Radial Basis Function (RBF): Can create complex, island-like shapes.
import numpy as np
import matplotlib.pyplot as plt
from sklearn.svm import SVC
from sklearn.datasets import make_moons
from sklearn.model_selection import train_test_split
from sklearn.metrics import accuracy_score
# 1. Generate Non-Linear Data (Moons)
X, y = make_moons(n_samples=400, noise=0.2, random_state=42)
X_train, X_test, y_train, y_test = train_test_split(X, y, test_size=0.3, random_state=42)
# Visualize Data
plt.figure(figsize=(8,6))
plt.scatter(X[:, 0], X[:, 1], c=y, cmap='coolwarm', edgecolors='k')
plt.title('Data that is NOT linearly separable')
plt.show()
# Helper function to visualize boundaries
def plot_decision_boundary(model, X, y, title="Boundary"):
h = .02
x_min, x_max = X[:, 0].min() - 0.5, X[:, 0].max() + 0.5
y_min, y_max = X[:, 1].min() - 0.5, X[:, 1].max() + 0.5
xx, yy = np.meshgrid(np.arange(x_min, x_max, h), np.arange(y_min, y_max, h))
Z = model.predict(np.c_[xx.ravel(), yy.ravel()])
Z = Z.reshape(xx.shape)
plt.figure(figsize=(8,6))
plt.contourf(xx, yy, Z, alpha=0.3, cmap='coolwarm')
plt.scatter(X[:, 0], X[:, 1], c=y, cmap='coolwarm', edgecolors='k')
plt.title(title)
plt.show()
10.3.1. Comparing Kernels#
We will try a Linear Kernel (which should fail) and an RBF Kernel (which should succeed).
# 2. Linear Kernel
svm_linear = SVC(kernel='linear', C=1.0)
svm_linear.fit(X_train, y_train)
acc_linear = accuracy_score(y_test, svm_linear.predict(X_test))
plot_decision_boundary(svm_linear, X, y, f"Linear Kernel (Acc: {acc_linear:.2f})")
# 3. RBF Kernel (Radial Basis Function)
svm_rbf = SVC(kernel='rbf', gamma=2, C=1.0)
svm_rbf.fit(X_train, y_train)
acc_rbf = accuracy_score(y_test, svm_rbf.predict(X_test))

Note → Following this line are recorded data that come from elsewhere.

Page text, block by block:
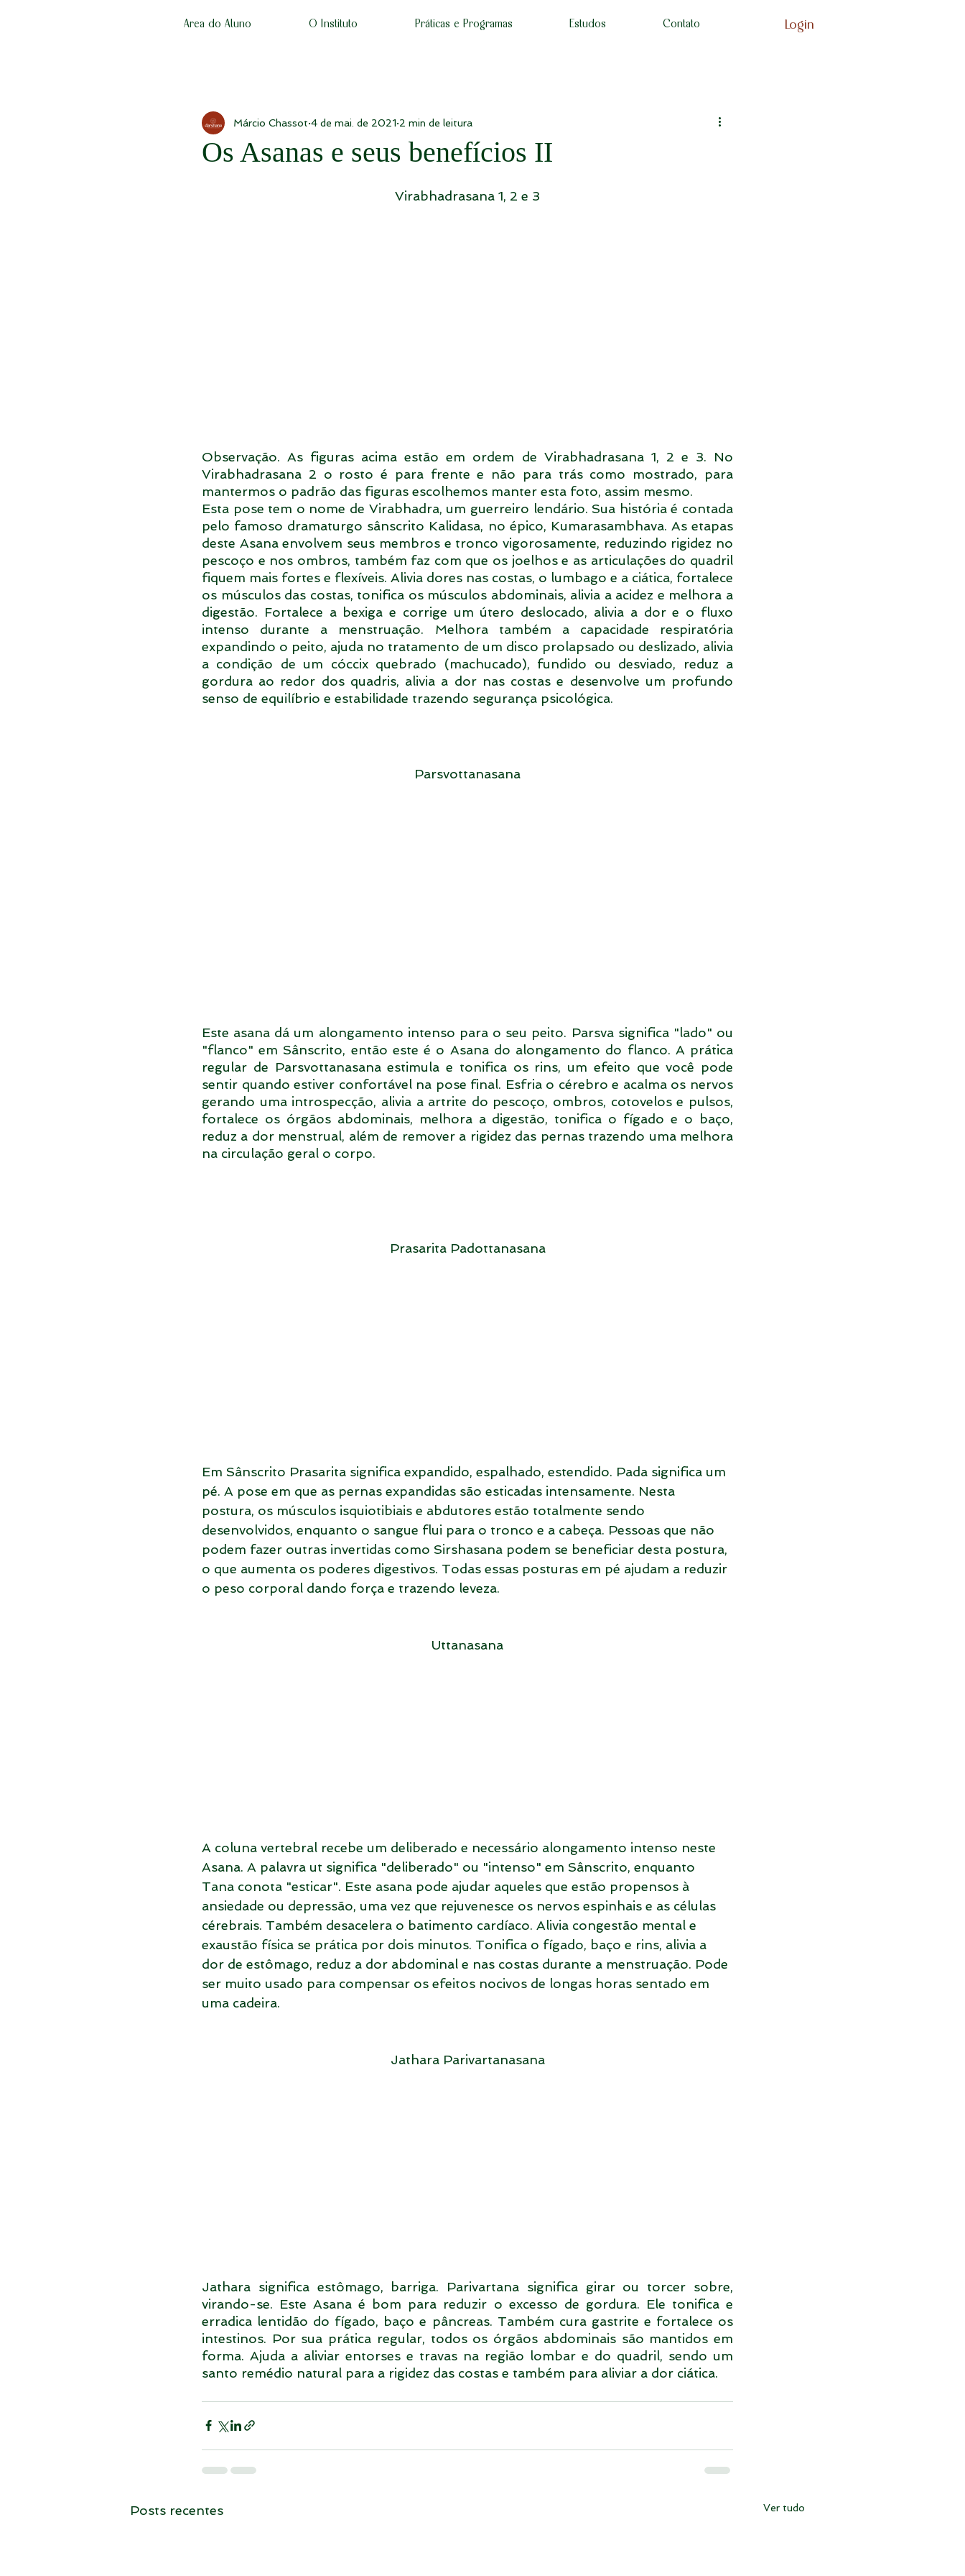
Area do Aluno O Instituto Práticas e Programas Estudos Contato Login
Os Asanas e seus benefícios II
Márcio Chassot 4 de mai. de 2021 2 min de leitura
Virabhadrasana 1, 2 e 3
Observação. As figuras acima estão em ordem de Virabhadrasana 1, 2 e 3. No
Virabhadrasana 2 o rosto é para frente e não para trás como mostrado, para
mantermos o padrão das figuras escolhemos manter esta foto, assim mesmo.
Esta pose tem o nome de Virabhadra, um guerreiro lendário. Sua história é contada
pelo famoso dramaturgo sânscrito Kalidasa, no épico, Kumarasambhava. As etapas
deste Asana envolvem seus membros e tronco vigorosamente, reduzindo rigidez no
pescoço e nos ombros, também faz com que os joelhos e as articulações do quadril
fiquem mais fortes e flexíveis. Alivia dores nas costas, o lumbago e a ciática, fortalece
os músculos das costas, tonifica os músculos abdominais, alivia a acidez e melhora a
digestão. Fortalece a bexiga e corrige um útero deslocado, alivia a dor e o fluxo
intenso durante a menstruação. Melhora também a capacidade respiratória
expandindo o peito, ajuda no tratamento de um disco prolapsado ou deslizado, alivia
a condição de um cóccix quebrado (machucado), fundido ou desviado, reduz a
gordura ao redor dos quadris, alivia a dor nas costas e desenvolve um profundo
senso de equilíbrio e estabilidade trazendo segurança psicológica.
Parsvottanasana
Este asana dá um alongamento intenso para o seu peito. Parsva significa "lado" ou
"flanco" em Sânscrito, então este é o Asana do alongamento do flanco. A prática
regular de Parsvottanasana estimula e tonifica os rins, um efeito que você pode
sentir quando estiver confortável na pose final. Esfria o cérebro e acalma os nervos
gerando uma introspecção, alivia a artrite do pescoço, ombros, cotovelos e pulsos,
fortalece os órgãos abdominais, melhora a digestão, tonifica o fígado e o baço,
reduz a dor menstrual, além de remover a rigidez das pernas trazendo uma melhora
na circulação geral o corpo.
Prasarita Padottanasana
Em Sânscrito Prasarita significa expandido, espalhado, estendido. Pada significa um
pé. A pose em que as pernas expandidas são esticadas intensamente. Nesta
postura, os músculos isquiotibiais e abdutores estão totalmente sendo
desenvolvidos, enquanto o sangue flui para o tronco e a cabeça. Pessoas que não
podem fazer outras invertidas como Sirshasana podem se beneficiar desta postura,
o que aumenta os poderes digestivos. Todas essas posturas em pé ajudam a reduzir
o peso corporal dando força e trazendo leveza.
Uttanasana
A coluna vertebral recebe um deliberado e necessário alongamento intenso neste
Asana. A palavra ut significa "deliberado" ou "intenso" em Sânscrito, enquanto
Tana conota "esticar". Este asana pode ajudar aqueles que estão propensos à
ansiedade ou depressão, uma vez que rejuvenesce os nervos espinhais e as células
cérebrais. Também desacelera o batimento cardíaco. Alivia congestão mental e
exaustão física se prática por dois minutos. Tonifica o fígado, baço e rins, alivia a
dor de estômago, reduz a dor abdominal e nas costas durante a menstruação. Pode
ser muito usado para compensar os efeitos nocivos de longas horas sentado em
uma cadeira.
Jathara Parivartanasana
Jathara significa estômago, barriga. Parivartana significa girar ou torcer sobre,
virando-se. Este Asana é bom para reduzir o excesso de gordura. Ele tonifica e
erradica lentidão do fígado, baço e pâncreas. Também cura gastrite e fortalece os
intestinos. Por sua prática regular, todos os órgãos abdominais são mantidos em
forma. Ajuda a aliviar entorses e travas na região lombar e do quadril, sendo um
santo remédio natural para a rigidez das costas e também para aliviar a dor ciática.
Posts recentes Ver tudo
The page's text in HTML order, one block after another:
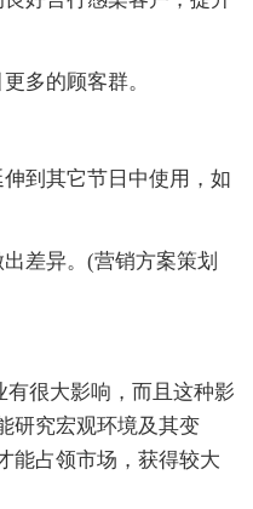
多的顾客群。
到其它节日中使用，如
差异。(营销方案策划
很大影响，而且这种影
研究宏观环境及其变
能占领市场，获得较大

plot_decision_boundary(svm_rbf, X, y, f"RBF Kernel (Acc: {acc_rbf:.2f})")
10.4. 4. Hyperparameters#
Two key parameters control SVM behavior:
C (Cost): Controls how strict we are about the margin.
Low C: “Soft margin”. Allows more errors/violations used to find a wider street. Generally generalizes better (Low Variance).

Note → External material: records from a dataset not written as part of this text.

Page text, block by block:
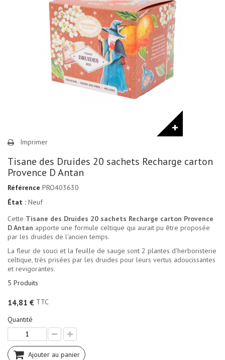
Imprimer
Tisane des Druides 20 sachets Recharge carton
Provence D Antan
Référence PRO403630
État : Neuf
Cette Tisane des Druides 20 sachets Recharge carton Provence
D Antan apporte une formule celtique qui aurait pu être proposée
par les druides de l'ancien temps.
La fleur de souci et la feuille de sauge sont 2 plantes d'herboristerie
celtique, très prisées par les druides pour leurs vertus adoucissantes
et revigorantes.
5 Produits
14,81 € TTC
Quantité
Ajouter au panier
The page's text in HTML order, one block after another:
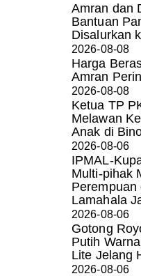
Amran dan
Bantuan
Disalurkan
2026-08-08
Harga
Amran
2026-08-08
Ketua TP
Melawan
Anak di
2026-08-06
IPMAL-
Multi-pihak
Perempuan
Lamahala
2026-08-06
Gotong
Putih
Lite Jelang
2026-08-06
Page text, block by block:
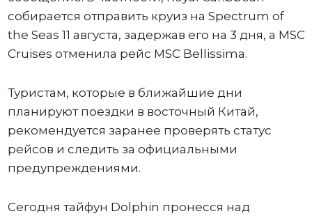
собирается отправить круиз на Spectrum of
the Seas 11 августа, задержав его на 3 дня, а MSC
Cruises отменила рейс MSC Bellissima.
Туристам, которые в ближайшие дни
планируют поездки в восточный Китай,
рекомендуется заранее проверять статус
рейсов и следить за официальными
предупреждениями.
Сегодня тайфун Dolphin пронесся над
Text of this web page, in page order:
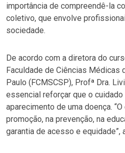
importância de compreendê-la
coletivo, que envolve
sociedade.
De acordo com a diretora do
Faculdade de Ciências Médicas
Paulo (FCMSCSP), Profª Dra.
essencial reforçar que o
aparecimento de uma doença.
promoção, na prevenção, na
garantia de acesso e equidade”,
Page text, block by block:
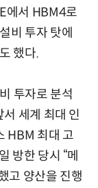
에서 HBM4로
비 투자 탓에
했다.
투자로 분석
세계 최대 인
HBM 최대 고
방한 당시 “메
고 양산을 진행
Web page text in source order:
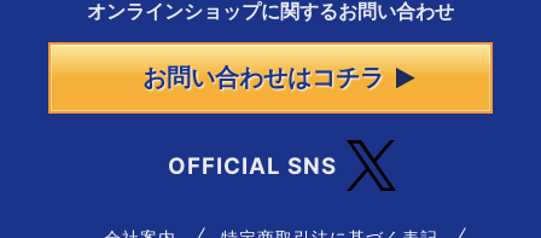
オンラインショップに関するお問い合わせ
お問い合わせはコチラ
OFFICIAL SNS
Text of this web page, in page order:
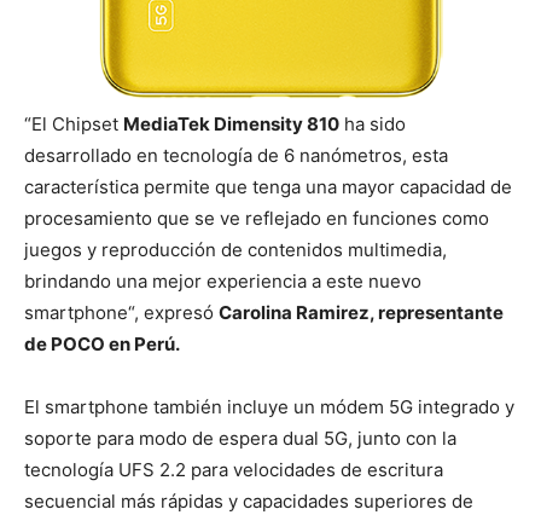
“El Chipset MediaTek Dimensity 810 ha sido
desarrollado en tecnología de 6 nanómetros, esta
característica permite que tenga una mayor capacidad de
procesamiento que se ve reflejado en funciones como
juegos y reproducción de contenidos multimedia,
brindando una mejor experiencia a este nuevo
smartphone“, expresó Carolina Ramirez, representante
de POCO en Perú.
El smartphone también incluye un módem 5G integrado y
soporte para modo de espera dual 5G, junto con la
tecnología UFS 2.2 para velocidades de escritura
secuencial más rápidas y capacidades superiores de
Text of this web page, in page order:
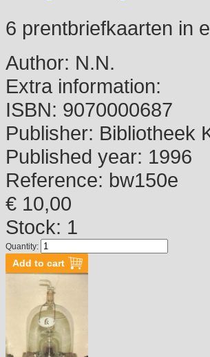
6 prentbriefkaarten in
Author: N.N.
Extra information:
ISBN: 9070000687
Publisher: Bibliotheek
Published year: 1996
Reference: bw150e
€ 10,00
Stock: 1
Quantity:
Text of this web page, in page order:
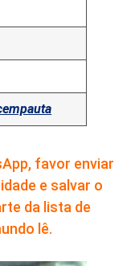
favor enviar
e salvar o
da lista de
lê.
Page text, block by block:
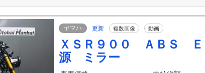
ヤマハ 更新 複数画像 動画
ＸＳＲ９００ ＡＢＳ
源 ミラー
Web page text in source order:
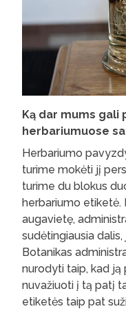
Ką dar mums
herbariumuose
Herbariumo
turime mokėti jį
turime du blokus
herbariumo etiketė.
augavietę,
sudėtingiausia
Botanikas
nurodyti taip, kad ją
nuvažiuoti į tą patį
etiketės taip pat
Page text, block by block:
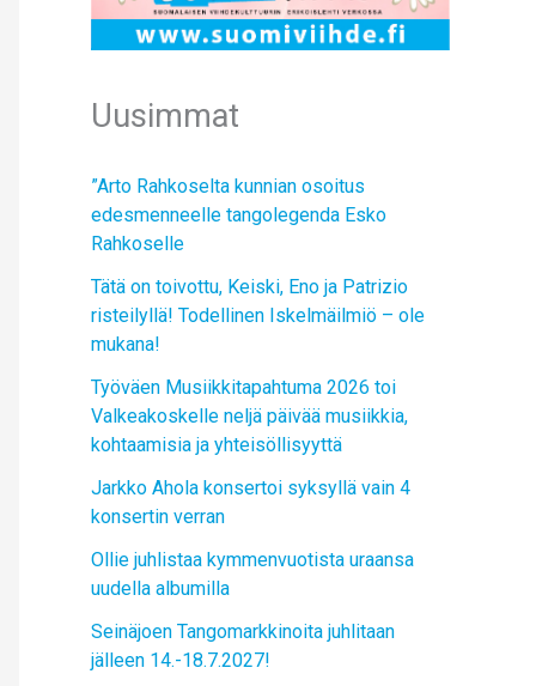
Uusimmat
”Arto Rahkoselta kunnian osoitus
edesmenneelle tangolegenda Esko
Rahkoselle
Tätä on toivottu, Keiski, Eno ja Patrizio
risteilyllä! Todellinen Iskelmäilmiö – ole
mukana!
Työväen Musiikkitapahtuma 2026 toi
Valkeakoskelle neljä päivää musiikkia,
kohtaamisia ja yhteisöllisyyttä
Jarkko Ahola konsertoi syksyllä vain 4
konsertin verran
Ollie juhlistaa kymmenvuotista uraansa
uudella albumilla
Seinäjoen Tangomarkkinoita juhlitaan
jälleen 14.-18.7.2027!
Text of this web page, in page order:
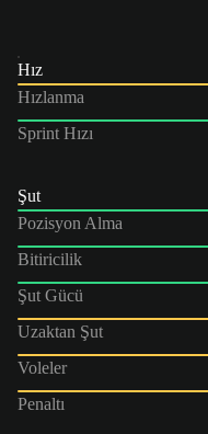
Hız
Hızlanma
Sprint Hızı
Şut
Pozisyon Alma
Bitiricilik
Şut Gücü
Uzaktan Şut
Voleler
Penaltı
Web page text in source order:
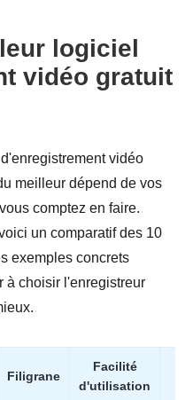
logiciel
vidéo gratuit
vidéo
meilleur dépend de vos
comptez en faire.
un comparatif des 10
exemples concrets
à choisir l'enregistreur
Filigrane
Facilité
d'utilisation

High C: “Hard margin”. Strict. Tries to classify everything correctly. Can overfit (High Variance).
Gamma (for RBF): Defines how far the influence of a single training example reaches.
Low Gamma: Far reach. Smoother decision boundary.
High Gamma: Close reach. Boundary hugs data points tightly (can lead to “islands” around points).
10.5. 5. Quiz#
Q1. Which Kernel is best suited for concentric circle data (one circle inside another)? A) Linear Kernel B) RBF or Polynomial Kernel C) No SVM can handle this.
Q2. What are “Support Vectors”? A) All data points in the training set. B) The data points closest to the decision boundary (margin). C) The misclassified points only.
Q3. If your SVM is overfitting (memorizing the noise), what should you try? A) Increase C (make it stricter). B) Decrease C (allow wider margin/smoother boundary). C) Use a more complex Kernel.
10.5.1. Sample Answers#
Q1: B). RBF/Polynomial project data to higher dims where circles become separable planes. Q2: B). They literally “support” or define the boundary. Q3: B). Decreasing C increases regularization (wider margin), reducing overfitting.